Thank you all for your time.

alignment • 9.5k views

ADD COMMENT • link updated 3.0 years ago by Ram 45k • written 9.4 years ago by freezedry ▴ 30

Ram · Answer 1 · 2016-02-26

3

Entering edit mode

9.4 years ago

Andrzej Zielezinski 11k

NUMBER OF POSSIBLE PAIRWISE ALIGNMENTS: The number of pairwise alignments increases factorially with the lengths of the sequences. If you consider Non-Boring Alignments(NBA) (where gaps are always paired with nucleotides) the number of all possible alignments of two sequences of lengths m and n is (m+n)!/m!*n!, so the formular for two sequences of equal length is so (2n)!/(n!)^2 which is often approximated (for practical reasons) to 2^2n/(π*n)^-0.5 [Lange (2002), Eddy, Nature Biotechnology (2004)].

For some small sequences' lengths, the number of possible alignments is already too big; for example fot two sequences of 11 nucleotides, there are 705,432 possible alignments, and for two sequences of 100 nucleotides, the number is astronomical (> 10^60).

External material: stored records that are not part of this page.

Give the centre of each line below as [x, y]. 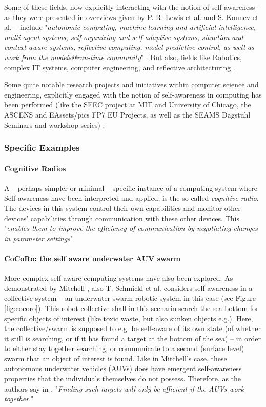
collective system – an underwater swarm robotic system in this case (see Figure [130, 298]
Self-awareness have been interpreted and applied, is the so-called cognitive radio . [131, 198]
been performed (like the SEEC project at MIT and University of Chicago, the [128, 104]
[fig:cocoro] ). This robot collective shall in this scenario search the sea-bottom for [131, 308]
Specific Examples [42, 148]
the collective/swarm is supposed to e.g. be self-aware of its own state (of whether [133, 328]
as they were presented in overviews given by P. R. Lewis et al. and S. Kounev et [131, 17]
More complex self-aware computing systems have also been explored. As [119, 278]
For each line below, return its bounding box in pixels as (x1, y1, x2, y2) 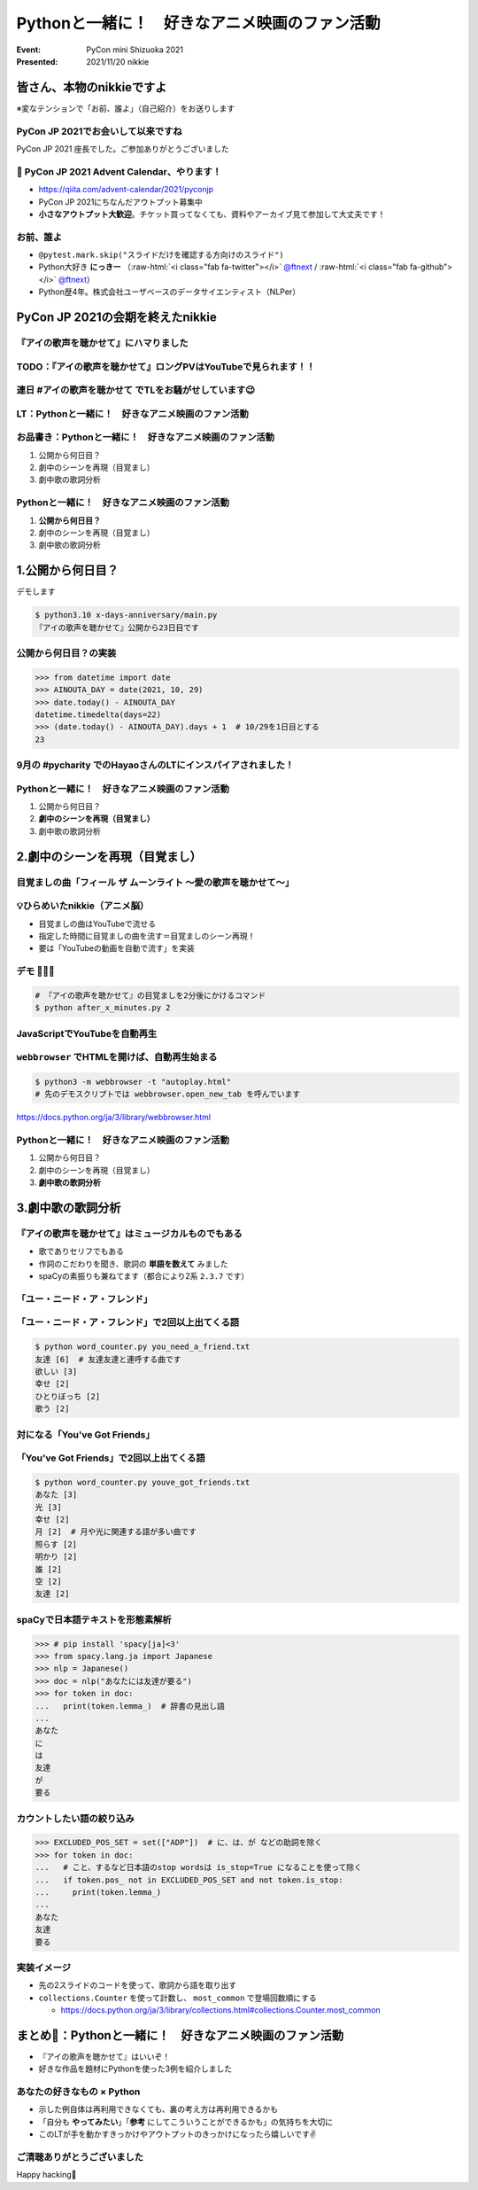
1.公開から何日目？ (16, 563, 119, 578)
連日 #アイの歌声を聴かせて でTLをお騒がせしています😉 (16, 384, 256, 396)
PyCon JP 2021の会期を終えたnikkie (16, 310, 217, 325)
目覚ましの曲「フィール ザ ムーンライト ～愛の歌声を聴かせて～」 (16, 876, 295, 888)
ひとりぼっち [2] (35, 1391, 101, 1401)
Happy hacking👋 (16, 2170, 77, 2180)
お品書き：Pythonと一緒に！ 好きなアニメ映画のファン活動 (16, 431, 274, 443)
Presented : (16, 56, 58, 66)
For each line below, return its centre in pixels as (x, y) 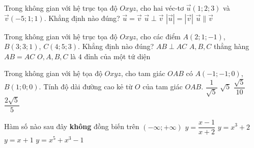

NUMBER OF POSSIBLE MULTIPLE SEQUENCE ALIGNMENTS:

As for the number of possible alignments for more than two sequences, you can find the formula in Slowinski, Mol. Phylogenet. Evol (1998). Accordingly, there are 16,081 different alignments for 3 sequences of 3 characters each and 1.05*10^18 different alignments for 5 sequences of length of 5 nucleotides.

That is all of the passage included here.